Here’s The Tea on Tea

Green or black tea may cut dementia risk

 

tea

This article really resonated with me due to my mom suffered from dementia.  Every time I forget where I placed something, or forget what I was going into a particular room in my home for, or have a slight brain fart. No lie I get a tad nervous.  So now, I wonder if I had made my mom drink more tea even though the dementia was not the cause of her death, it did have an affect on her life, which I can’t help but wonder if the tea may have helped to somewhat prolonged her life. Many of us are dealing with these same experiences with loved ones suffering from Alzheimer or dementia hopefully this information can be of some assistance and maybe a form of preventive measure.

People who drank at least a cup of tea a day received the most benefits in terms of brain health.

On any given day, more than 158 million Americans are drinking tea, and if that’s your daily habit, you could be helping your brain.

Regularly drinking a cup (or three) of tea — green or black — may cut the risk of dementia among older adults by 50 percent, new research by the National University of Singapore suggests.

Findings from the new study, published in the Journal of Nutrition, Health & Aging, also show that for those who are genetically at risk for developing Alzheimer’s disease, regular tea consumption may cut their risk by 86 percent.

Earlier research, including studies in Norway, China, and the United States, has linked drinking tea with better cognitive performance and a lower risk of cognitive decline. The Singapore study looked at both green and black tea consumption, as well as tea’s effect on people with the APOE e4 gene, a known risk factor for Alzheimer’s.

The research team studied the tea-drinking habits of 957 healthy Chinese adults age 55 and older from 2003 to 2005 and then tested their cognitive function every two years until 2010.

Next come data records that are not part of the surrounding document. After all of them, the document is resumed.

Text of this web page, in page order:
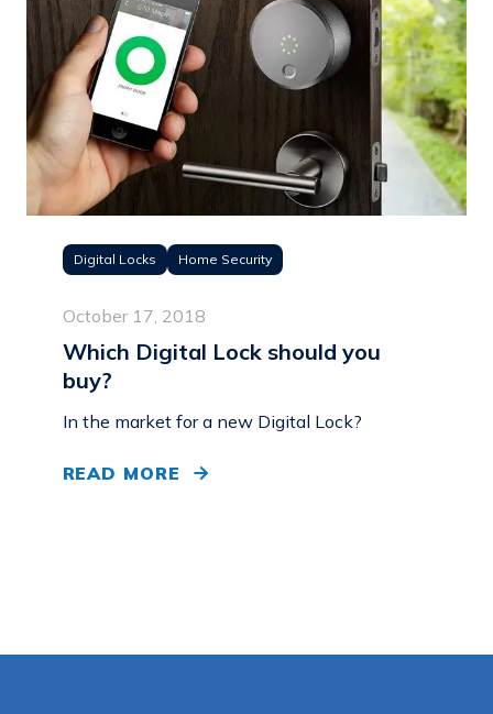
Digital Locks Home Security
October 17, 2018
Which Digital Lock should you
buy?
In the market for a new Digital Lock?
READ MORE
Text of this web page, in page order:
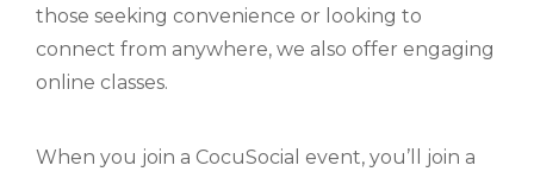
those seeking convenience or looking to
connect from anywhere, we also offer engaging
online classes.
When you join a CocuSocial event, you’ll join a
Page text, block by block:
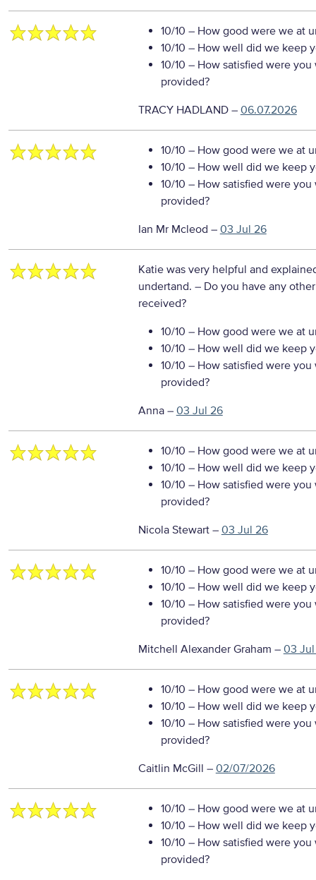
10/10 – How good were we at
10/10 – How well did we keep
10/10 – How satisfied were
provided?
TRACY HADLAND– 06.07.2026
10/10 – How good were we at
10/10 – How well did we keep
10/10 – How satisfied were
provided?
Ian Mr Mcleod – 03 Jul 26
Katie was very helpful and
undertand. – Do you have any
received?
10/10 – How good were we at
10/10 – How well did we keep
10/10 – How satisfied were
provided?
Anna– 03 Jul 26
10/10 – How good were we at
10/10 – How well did we keep
10/10 – How satisfied were
provided?
Nicola Stewart– 03 Jul 26
10/10 – How good were we at
10/10 – How well did we keep
10/10 – How satisfied were
provided?
Mitchell Alexander Graham – 03
10/10 – How good were we at
10/10 – How well did we keep
10/10 – How satisfied were
provided?
Caitlin McGill – 02/07/2026
10/10 – How good were we at
10/10 – How well did we keep
10/10 – How satisfied were
provided?
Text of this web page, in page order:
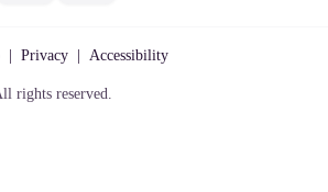
Privacy Accessibility
rights reserved.
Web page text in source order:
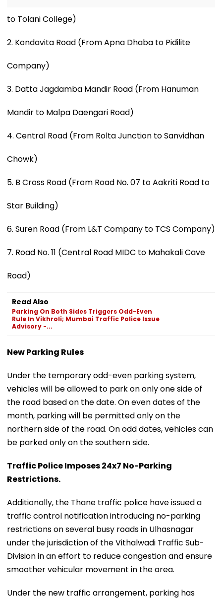
to Tolani College)
2. Kondavita Road (From Apna Dhaba to Pidilite
Company)
3. Datta Jagdamba Mandir Road (From Hanuman
Mandir to Malpa Daengari Road)
4. Central Road (From Rolta Junction to Sanvidhan
Chowk)
5. B Cross Road (From Road No. 07 to Aakriti Road to
Star Building)
6. Suren Road (From L&T Company to TCS Company)
7. Road No. 11 (Central Road MIDC to Mahakali Cave
Road)
Read Also
Parking On Both Sides Triggers Odd-Even
Rule In Vikhroli; Mumbai Traffic Police Issue
Advisory -...
New Parking Rules
Under the temporary odd-even parking system,
vehicles will be allowed to park on only one side of
the road based on the date. On even dates of the
month, parking will be permitted only on the
northern side of the road. On odd dates, vehicles can
be parked only on the southern side.
Traffic Police Imposes 24x7 No-Parking
Restrictions.
Additionally, the Thane traffic police have issued a
traffic control notification introducing no-parking
restrictions on several busy roads in Ulhasnagar
under the jurisdiction of the Vithalwadi Traffic Sub-
Division in an effort to reduce congestion and ensure
smoother vehicular movement in the area.
Under the new traffic arrangement, parking has
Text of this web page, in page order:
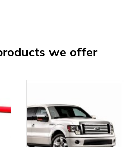
we offer
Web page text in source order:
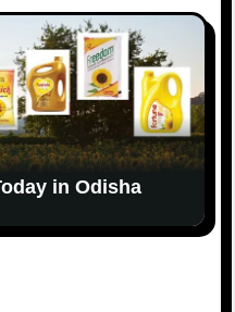
in Odisha
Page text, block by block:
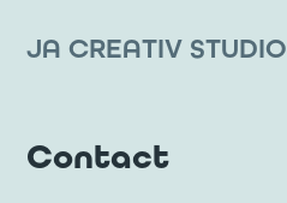
JA CREATIV STUDIO
Contact
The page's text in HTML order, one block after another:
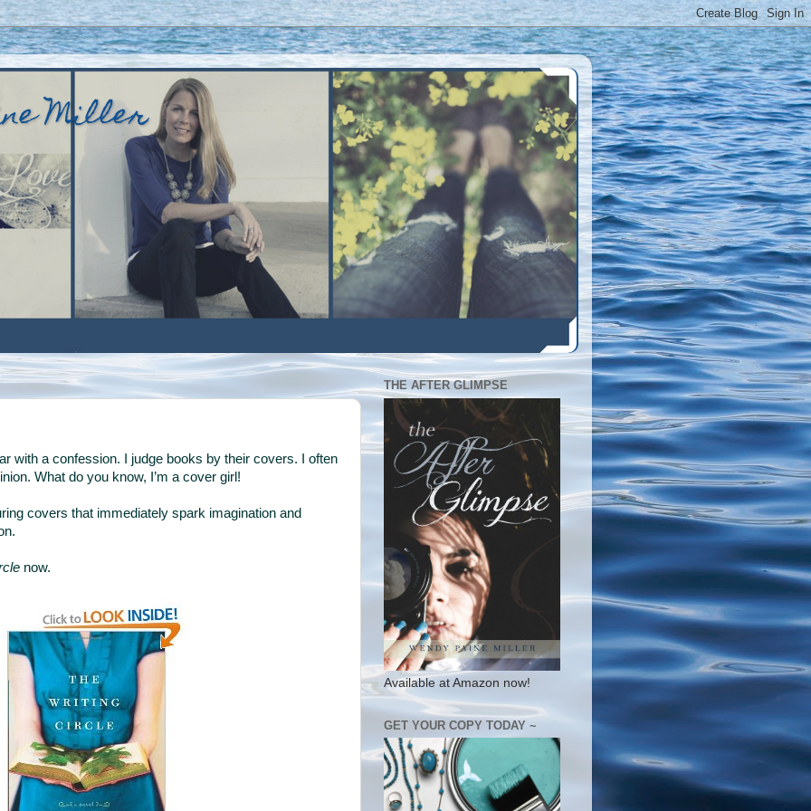
Miller
with a confession. I judge books by their covers. I often
What do you know, I’m a cover girl!
covers that immediately spark imagination and
now.
THE AFTER GLIMPSE
Available at Amazon now!
GET YOUR COPY TODAY ~
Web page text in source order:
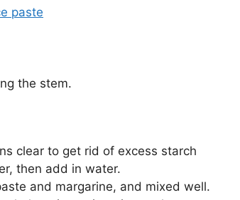
paste
the stem.
clear to get rid of excess starch
then add in water.
and margarine, and mixed well.
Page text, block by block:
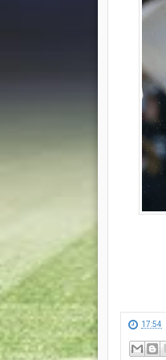
17:54
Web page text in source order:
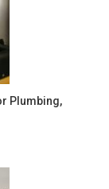
Plumbing,
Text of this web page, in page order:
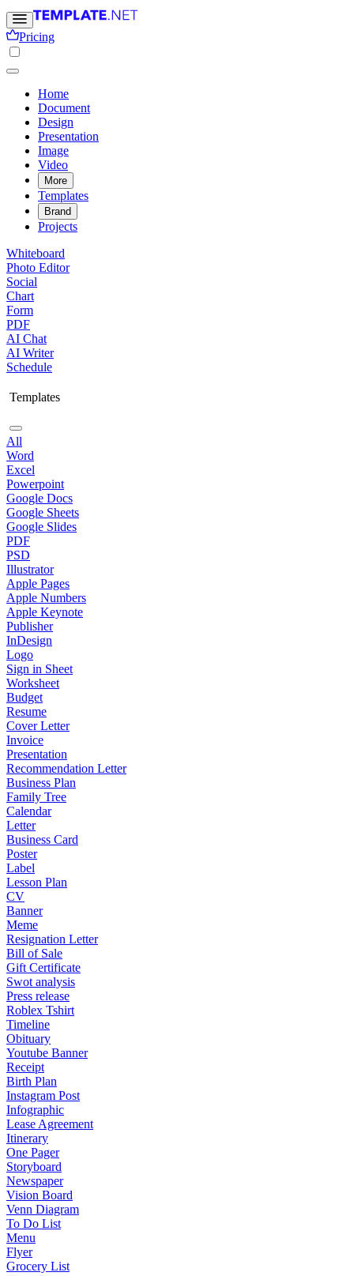
Pricing
Home
Document
Design
Presentation
Image
Video
More
Templates
Brand
Projects
Whiteboard
Photo Editor
Social
Chart
Form
PDF
AI Chat
AI Writer
Schedule
Templates
All
Word
Excel
Powerpoint
Google Docs
Google Sheets
Google Slides
PDF
PSD
Illustrator
Apple Pages
Apple Numbers
Apple Keynote
Publisher
InDesign
Logo
Sign in Sheet
Worksheet
Budget
Resume
Cover Letter
Invoice
Presentation
Recommendation Letter
Business Plan
Family Tree
Calendar
Letter
Business Card
Poster
Label
Lesson Plan
CV
Banner
Meme
Resignation Letter
Bill of Sale
Gift Certificate
Swot analysis
Press release
Roblex Tshirt
Timeline
Obituary
Youtube Banner
Receipt
Birth Plan
Instagram Post
Infographic
Lease Agreement
Itinerary
One Pager
Storyboard
Newspaper
Vision Board
Venn Diagram
To Do List
Menu
Flyer
Grocery List
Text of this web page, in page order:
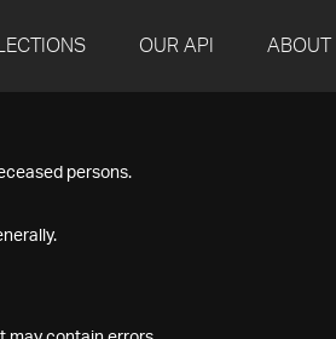
OUR API ABOUT
persons.
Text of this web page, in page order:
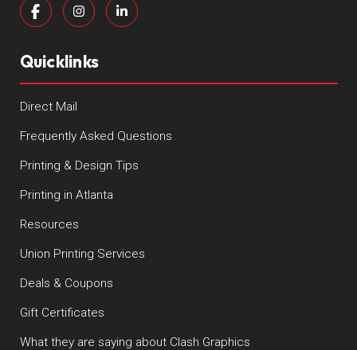
Quicklinks
Direct Mail
Frequently Asked Questions
Printing & Design Tips
Printing in Atlanta
Resources
Union Printing Services
Deals & Coupons
Gift Certificates
What they are saying about Clash Graphics
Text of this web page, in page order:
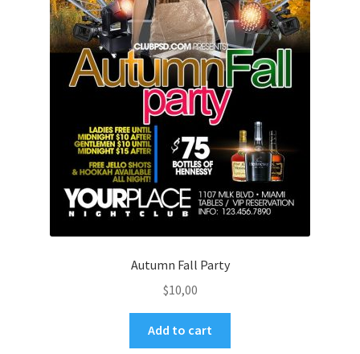
Autumn Fall Party
$10,00
Add to cart
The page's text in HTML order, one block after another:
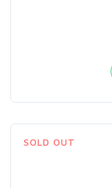
SOLD OUT
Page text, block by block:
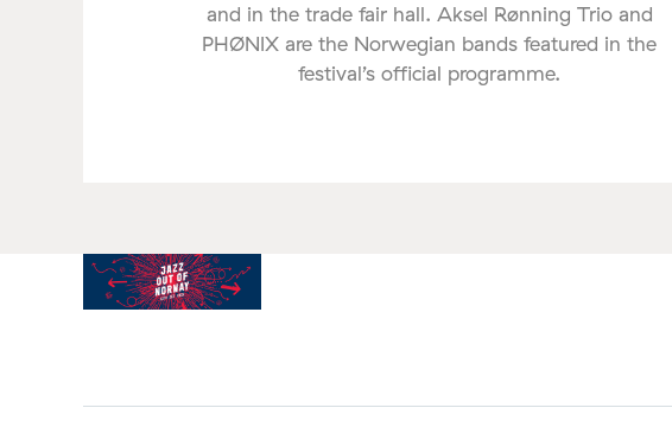
and in the trade fair hall. Aksel Rønning Trio and
PHØNIX are the Norwegian bands featured in the
festival’s official programme.
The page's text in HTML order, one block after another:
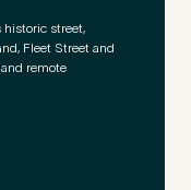
historic street,
Fleet Street and
remote
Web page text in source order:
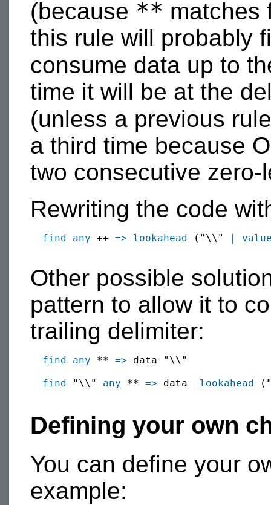
(because ** matches
this rule will probably
consume data up to
time it will be at the
(unless a previous
a third time because
two consecutive
Rewriting the code
find any ++ => lookahead ("\\" |
Other possible
pattern to allow it to
trailing delimiter:
find any ** => data "\\"
find "\\" any ** => data lookahead
Defining your own
You can define your
example:
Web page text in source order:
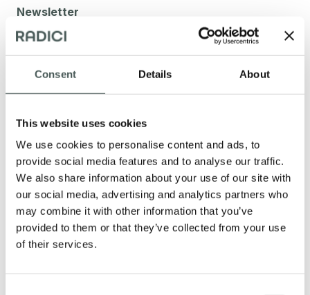
Consent Details About
This website uses cookies
We use cookies to personalise content and ads, to
provide social media features and to analyse our traffic.
We also share information about your use of our site with
our social media, advertising and analytics partners who
may combine it with other information that you’ve
provided to them or that they’ve collected from your use
of their services.
Newsletter
By signing up for the newsletter, the Data Subject’s
contacts to which email messages containing
information, including information of a commercial
be sent. The Data Subject’s email address may also
be added to this list as a result of registering on this
site or after having made a purchase. The Data
Subject may choose to unsubscribe from the
newsletter at any time by clicking on a specific
button to be found within the email. After clicking on
the unsubscribe button, the Data Subject’s Data will
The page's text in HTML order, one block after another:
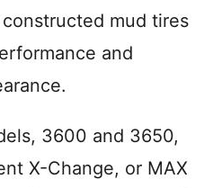
mud tires
and
3600 and 3650,
X-Change, or MAX
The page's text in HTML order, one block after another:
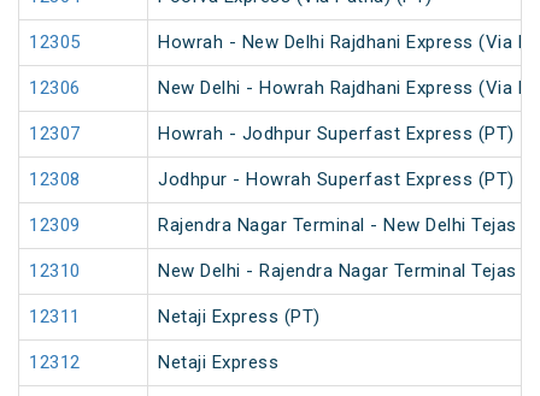
12305 Howrah - New Delhi Rajdhani Express (Via
12306 New Delhi - Howrah Rajdhani Express (Via
12307 Howrah - Jodhpur Superfast Express (PT)
12308 Jodhpur - Howrah Superfast Express (PT)
12309 Rajendra Nagar Terminal - New Delhi Tejas
12310 New Delhi - Rajendra Nagar Terminal Tejas
12311 Netaji Express (PT)
12312 Netaji Express
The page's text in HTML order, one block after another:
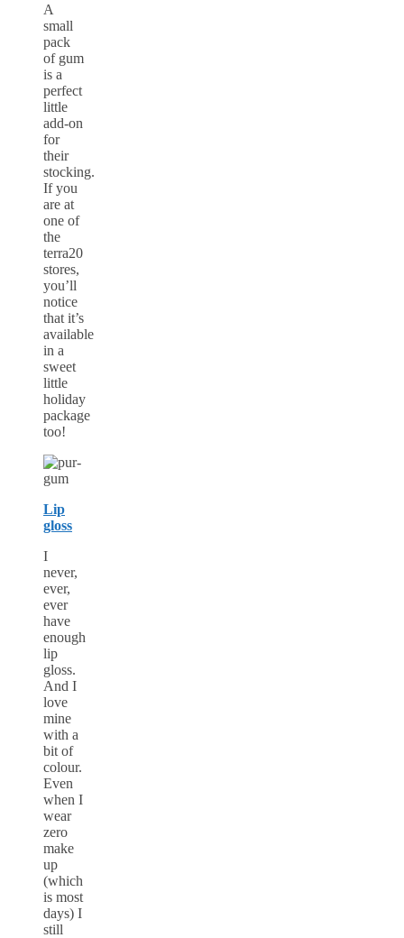
A
small
pack
of gum
is a
perfect
little
add-on
for
their
stocking.
If you
are at
one of
the
terra20
stores,
you’ll
notice
that it’s
available
in a
sweet
little
holiday
package
too!
Lip
gloss
I
never,
ever,
ever
have
enough
lip
gloss.
And I
love
mine
with a
bit of
colour.
Even
when I
wear
zero
make
up
(which
is most
days) I
still
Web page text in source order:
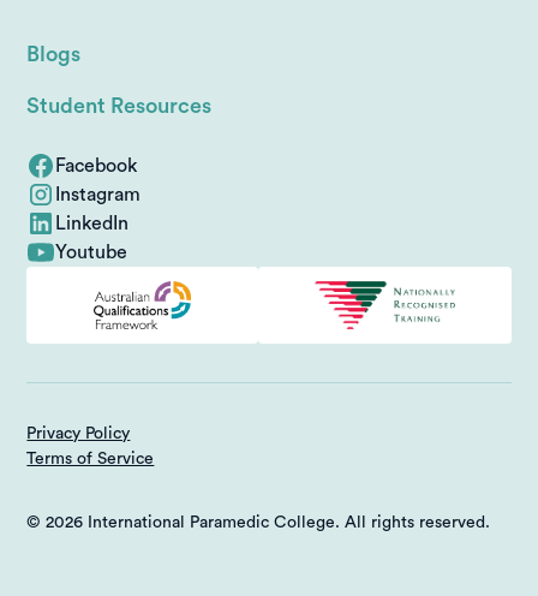
Blogs
Student Resources
Facebook
Instagram
LinkedIn
Youtube
© 2026 International Paramedic College. All rights reserved.
Privacy Policy
Terms of Service
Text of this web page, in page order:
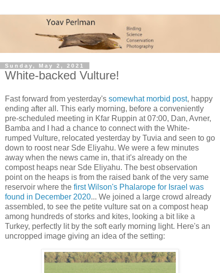
Sunday, May 2, 2021
White-backed Vulture!
Fast forward from yesterday's somewhat morbid post, happy
ending after all. This early morning, before a conveniently
pre-scheduled meeting in Kfar Ruppin at 07:00, Dan, Avner,
Bamba and I had a chance to connect with the White-
rumped Vulture, relocated yesterday by Tuvia and seen to go
down to roost near Sde Eliyahu. We were a few minutes
away when the news came in, that it's already on the
compost heaps near Sde Eliyahu. The best observation
point on the heaps is from the raised bank of the very same
reservoir where the first Wilson's Phalarope for Israel was
found in December 2020... We joined a large crowd already
assembled, to see the petite vulture sat on a compost heap
among hundreds of storks and kites, looking a bit like a
Turkey, perfectly lit by the soft early morning light. Here's an
uncropped image giving an idea of the setting:
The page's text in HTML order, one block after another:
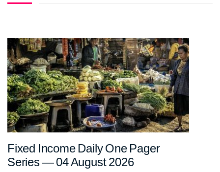
Fixed Income Daily One Pager
Series — 04 August 2026
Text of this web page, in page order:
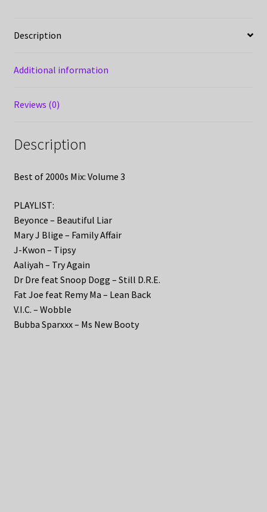
Description
Additional information
Reviews (0)
Description
Best of 2000s Mix: Volume 3
PLAYLIST:
Beyonce – Beautiful Liar
Mary J Blige – Family Affair
J-Kwon – Tipsy
Aaliyah – Try Again
Dr Dre feat Snoop Dogg – Still D.R.E.
Fat Joe feat Remy Ma – Lean Back
V.I.C. – Wobble
Bubba Sparxxx – Ms New Booty
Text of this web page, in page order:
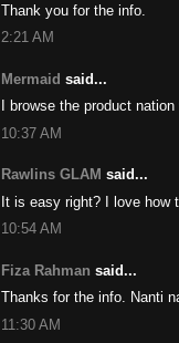
Thank you for the info.
2:21 AM
Mermaid said...
I browse the product
10:37 AM
Rawlins GLAM said...
It is easy right? I love how
10:54 AM
Fiza Rahman said...
Thanks for the info. Nanti
11:30 AM
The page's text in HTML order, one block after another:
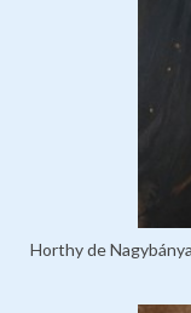
Horthy de
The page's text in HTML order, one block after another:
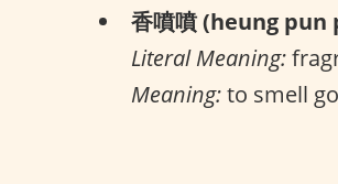
香噴噴 (heung pun
Literal Meaning:
Meaning:to smell
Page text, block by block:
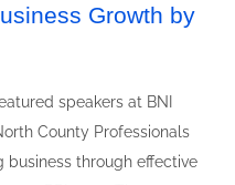
Growth by
speakers at BNI
County Professionals
through effective
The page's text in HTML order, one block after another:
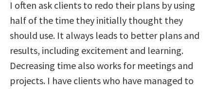
I often ask clients to redo their plans by using
half of the time they initially thought they
should use. It always leads to better plans and
results, including excitement and learning.
Decreasing time also works for meetings and
projects. I have clients who have managed to
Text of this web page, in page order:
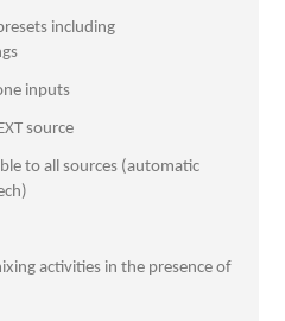
including
inputs
source
to all sources (automatic
activities in the presence of
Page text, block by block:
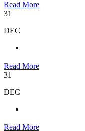
Read More
31
DEC
Read More
31
DEC
Read More
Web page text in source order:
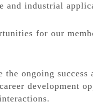
and industrial
for our
ongoing
development
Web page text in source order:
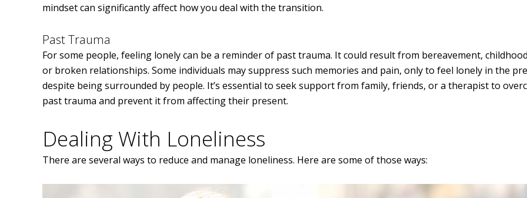
mindset can significantly affect how you deal with the transition.
Past Trauma
For some people, feeling lonely can be a reminder of past trauma. It could result from bereavement,
or broken relationships. Some individuals may suppress such memories and pain, only to feel lonely in the
despite being surrounded by people. It’s essential to seek support from family, friends, or a therapist to
past trauma and prevent it from affecting their present.
Dealing With Loneliness
There are several ways to reduce and manage loneliness. Here are some of those ways:
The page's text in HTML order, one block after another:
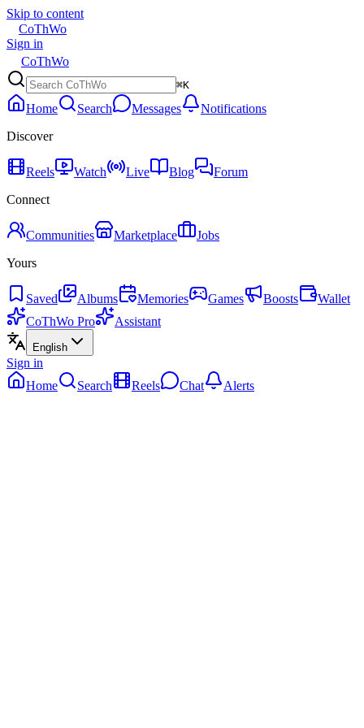
Skip to content
CoThWo
Sign in
CoThWo
⌘K
Home Search Messages
Notifications
Discover
Reels Watch Live Blog
Forum
Connect
Communities Marketplace
Jobs
Yours
Saved Albums Memories Games Boosts
Wallet
CoThWo Pro
Assistant
English
Sign in
Home
Search Reels Chat Alerts
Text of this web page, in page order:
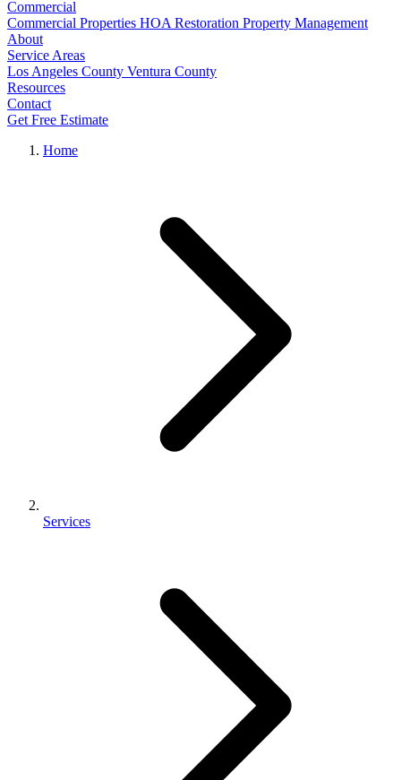
Commercial
Commercial Properties HOA Restoration Property Management
About
Service Areas
Los Angeles County Ventura County
Resources
Contact
Get Free Estimate
Home
Services
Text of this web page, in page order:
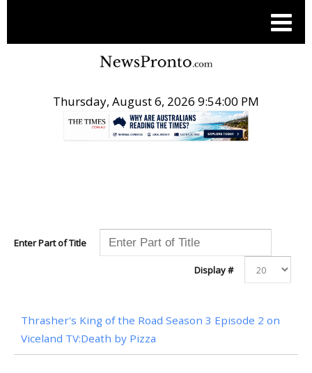
Thursday, August 6, 2026 9:54:00 PM
Enter Part of Title
Display #
Thrasher's King of the Road Season 3 Episode 2 on
Viceland TV:Death by Pizza
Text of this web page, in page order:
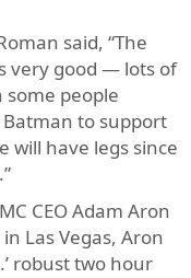
said, “The
very good — lots of
people
to support
will have legs since
CEO Adam Aron
Las Vegas, Aron
robust two hour
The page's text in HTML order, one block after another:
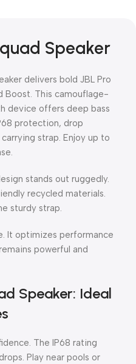
Speaker
delivers bold JBL Pro
Boost. This camouflage-
device offers deep bass
protection, drop
strap. Enjoy up to
stands out ruggedly.
recycled materials.
sturdy strap.
It optimizes performance
powerful and
Speaker: Ideal
The IP68 rating
Play near pools or
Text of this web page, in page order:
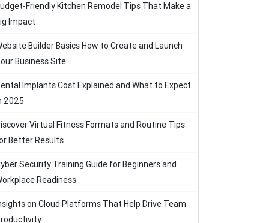
Friendly Kitchen Remodel Tips That Make a
Impact
Builder Basics How to Create and Launch
Business Site
Implants Cost Explained and What to Expect
2025
Virtual Fitness Formats and Routine Tips
Better Results
Security Training Guide for Beginners and
Readiness
on Cloud Platforms That Help Drive Team

What they found is that regular tea drinkers (those who drank at least a cup, and up to three or more cups, a day) had the most benefits in terms of brain health. The benefits were especially strong in those with the APOE e4 gene, according to the study.

Both green and black tea were protective, but they need to be brewed from tea leaves, either loose or in tea bags, lead author Feng Lei, assistant professor at the university’s Yong Loo Lin School of Medicine, said in an email. The results don’t apply to fruit or herbal teas.

Tea leaves contain flavonoids that have anti-inflammatory and antioxidant potentials that may protect the brain from vascular damage. Ready-to-drink teas made from powder, on the other hand, have only a minuscule amount of the flavonoids of brewed tea, according to the U.S. Agriculture Department.

Even though the study was conducted on older Chinese adults, the results could apply to other ethnic groups, as well, Feng said. He called it “a simple and inexpensive lifestyle measure” that might pay off big in later life.